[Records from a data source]
== Segment start ==

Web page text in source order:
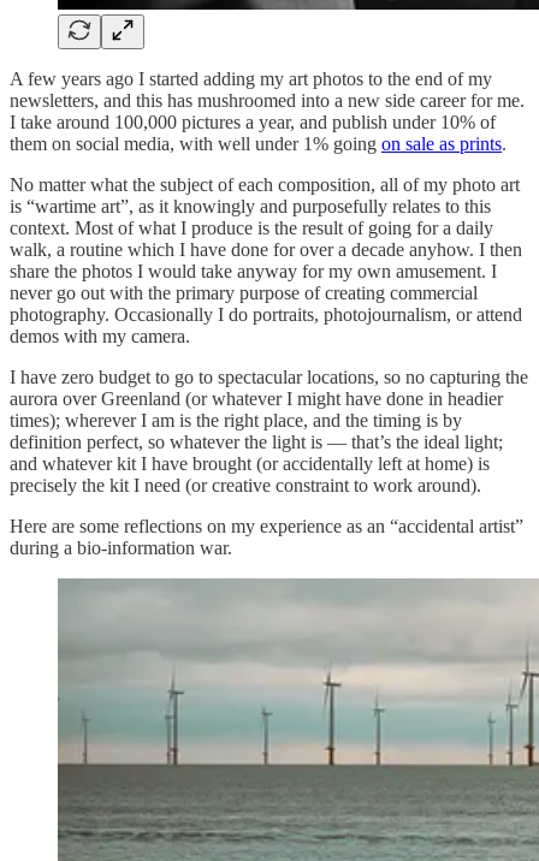
A few years ago I started adding my art photos to the end of my
newsletters, and this has mushroomed into a new side career for me.
I take around 100,000 pictures a year, and publish under 10% of
them on social media, with well under 1% going on sale as prints.
No matter what the subject of each composition, all of my photo art
is “wartime art”, as it knowingly and purposefully relates to this
context. Most of what I produce is the result of going for a daily
walk, a routine which I have done for over a decade anyhow. I then
share the photos I would take anyway for my own amusement. I
never go out with the primary purpose of creating commercial
photography. Occasionally I do portraits, photojournalism, or attend
demos with my camera.
I have zero budget to go to spectacular locations, so no capturing the
aurora over Greenland (or whatever I might have done in headier
times); wherever I am is the right place, and the timing is by
definition perfect, so whatever the light is — that’s the ideal light;
and whatever kit I have brought (or accidentally left at home) is
precisely the kit I need (or creative constraint to work around).
Here are some reflections on my experience as an “accidental artist”
during a bio-information war.

== Segment end ==

Your response should be each line that includes the word "going", copied from the records.

them on social media, with well under 1% going on sale as prints.
context. Most of what I produce is the result of going for a daily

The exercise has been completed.